The census, carried out every quarter since 2003 but only recently published, is the first comprehensive map of the Internet since David Smallberg, then a computer-science student at the University of California, Los Angeles, canvassed the Internet's first servers--all 300-plus of them--following the switchover from the ARPANET in early 1983.
Internet Protocol version 4 (IPv4) addresses are typically managed as network blocks consisting of 256 addresses (known as a C block), 65,536 addresses (known as a B block), or approximately 16.8 million addresses (known as an A block). About a quarter of the A block addresses--the largest segments of the Internet--were given out in the first days of the Internet to early participants and to companies and organizations including Apple, IBM, and Xerox.
Today, A blocks are issued by an organization called the Internet Assigned Numbers Authority (IANA) to large Internet service providers or to regional registrars to which the A blocks are resold. But because accelerating use of the Internet is quickly eating up the remaining free blocks of network addresses, the last blocks will likely be given out between the end of 2010 and 2011.
The new map of the Internet suggests that there is room for more hosts even if addresses are running out. The map reveals that, while roughly a quarter of all blocks of network addresses are heavily populated and therefore efficiently used, about half of the Internet is either used lightly or is located behind firewalls blocking responses to the survey. The last quarter of network blocks consists of addresses that can still be assigned in the future.
The USC research group used the most innocuous type of network packet to probe the farthest reaches of the Internet. Known as the Internet Control Message Protocol, or ICMP, this packet is typically used to send error messages between servers and other network hardware. Sending an ICMP packet to another host (an action known as pinging) is generally not seen as hostile, Heidemann says. "There are certainly people who misunderstand what we are doing," and interpret it as the prelude to an attack, he says. "By request, we remove them from the survey, but its fewer people than you might think. Pings are pretty innocuous."
The researchers found that ICMP pings stack up well against another method of host detection, the Internet's main means of transmitting data: the Transmission Control Protocol, or TCP. TCP-probing is a common technique used by network scanners, but it tends to take longer and is considered more aggressive than ICMP pings, so it may be blocked.
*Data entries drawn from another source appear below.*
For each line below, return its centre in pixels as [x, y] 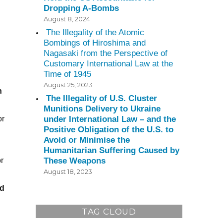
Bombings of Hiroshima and [95, 43]
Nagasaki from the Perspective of [106, 54]
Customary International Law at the [109, 64]
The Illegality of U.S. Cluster [102, 99]
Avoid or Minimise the [87, 140]
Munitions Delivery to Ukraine [102, 109]
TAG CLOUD [109, 211]
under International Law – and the [110, 119]

To compare the effectiveness of each technique, the team probed a million random Internet addresses using both ICMP and TCP, finding a total of 54,297 active hosts. ICMP pings elicited a response from approximately three-quarters of visible hosts, while TCP probes garnered a response slightly less than two-thirds of the time.
In total, the researchers estimate that there are 112 million responsive addresses, with between 52 million and 60 million addresses assigned to hosts that are contactable 95 percent of the time.
The survey may miss computers behind firewalls or computers that do not respond to pings, but the overall conclusion--that the Internet has room to grow--is spot on, says Gordon Lyon, a security researcher who created the popular network scanning tool NMAP.
"There are huge chunks of IP space which are not allocated yet, and also giant swaths which are inefficiently allocated," Lyon says. "For example, Xerox, GE, IBM, HP, Apple, and Ford each have more than 16 million IP addresses to themselves because they were allocated when the Internet was just starting."